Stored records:
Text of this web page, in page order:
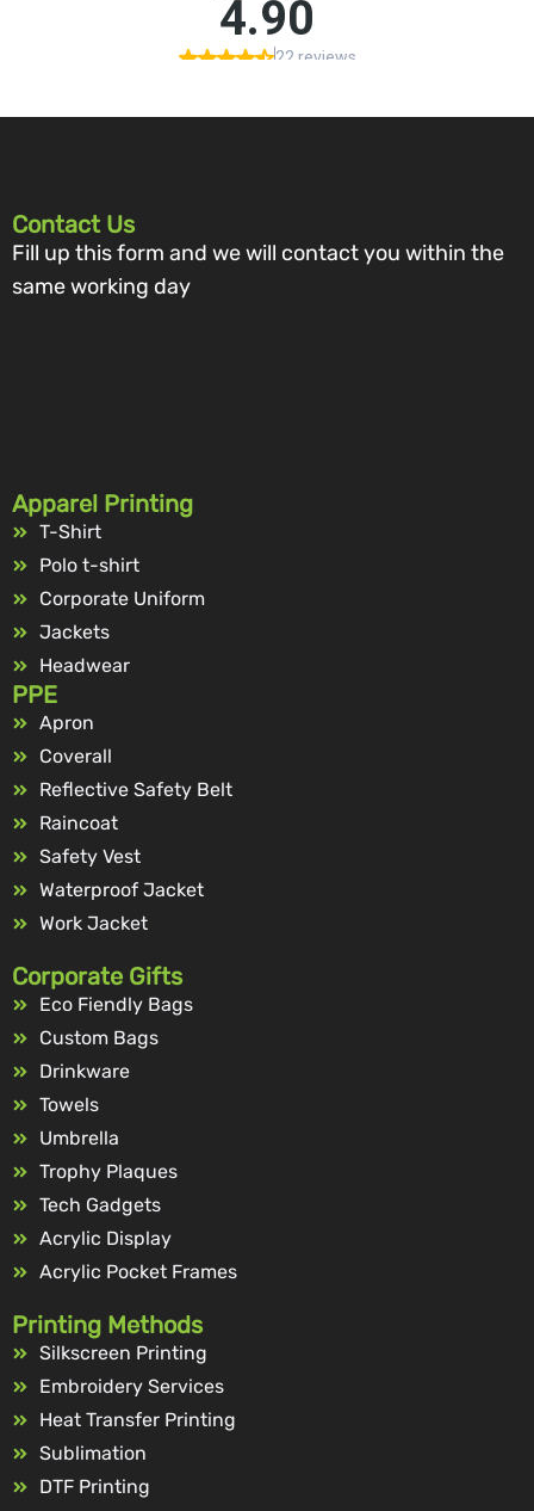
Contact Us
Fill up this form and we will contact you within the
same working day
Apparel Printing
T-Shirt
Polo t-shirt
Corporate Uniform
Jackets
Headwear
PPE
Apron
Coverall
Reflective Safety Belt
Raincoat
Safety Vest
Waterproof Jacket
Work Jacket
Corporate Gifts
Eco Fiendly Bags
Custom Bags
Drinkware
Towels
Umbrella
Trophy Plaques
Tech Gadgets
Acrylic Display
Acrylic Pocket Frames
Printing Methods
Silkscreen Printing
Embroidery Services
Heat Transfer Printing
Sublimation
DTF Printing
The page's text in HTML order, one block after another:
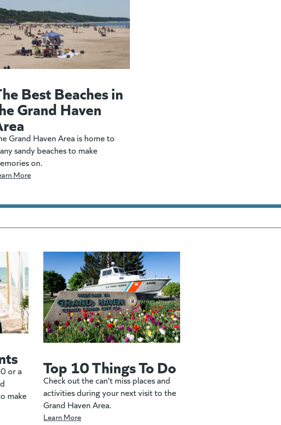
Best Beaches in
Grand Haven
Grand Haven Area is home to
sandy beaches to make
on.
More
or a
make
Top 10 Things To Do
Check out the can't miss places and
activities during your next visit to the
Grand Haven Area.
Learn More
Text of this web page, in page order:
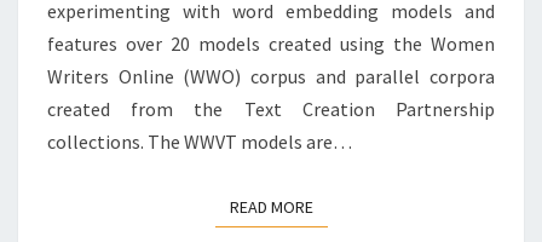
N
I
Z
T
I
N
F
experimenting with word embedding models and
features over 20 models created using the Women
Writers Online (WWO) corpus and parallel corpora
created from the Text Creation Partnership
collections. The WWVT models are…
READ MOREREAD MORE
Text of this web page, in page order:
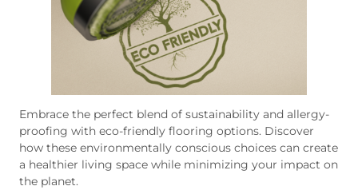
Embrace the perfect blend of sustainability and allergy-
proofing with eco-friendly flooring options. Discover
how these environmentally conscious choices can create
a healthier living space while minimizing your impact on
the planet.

WHAT YOU NEED TO DO →
Leave the images out and give the rest of the data again exactly.

TASK OUTPUT →
Text of this web page, in page order:
Contact Us
Fill up this form and we will contact you within the
same working day
Apparel Printing
T-Shirt
Polo t-shirt
Corporate Uniform
Jackets
Headwear
PPE
Apron
Coverall
Reflective Safety Belt
Raincoat
Safety Vest
Waterproof Jacket
Work Jacket
Corporate Gifts
Eco Fiendly Bags
Custom Bags
Drinkware
Towels
Umbrella
Trophy Plaques
Tech Gadgets
Acrylic Display
Acrylic Pocket Frames
Printing Methods
Silkscreen Printing
Embroidery Services
Heat Transfer Printing
Sublimation
DTF Printing
The page's text in HTML order, one block after another:
Best Beaches in
Grand Haven
Grand Haven Area is home to
sandy beaches to make
on.
More
or a
make
Top 10 Things To Do
Check out the can't miss places and
activities during your next visit to the
Grand Haven Area.
Learn More
Text of this web page, in page order:
N
I
Z
T
I
N
F
experimenting with word embedding models and
features over 20 models created using the Women
Writers Online (WWO) corpus and parallel corpora
created from the Text Creation Partnership
collections. The WWVT models are…
READ MOREREAD MORE
Text of this web page, in page order:
Embrace the perfect blend of sustainability and allergy-
proofing with eco-friendly flooring options. Discover
how these environmentally conscious choices can create
a healthier living space while minimizing your impact on
the planet.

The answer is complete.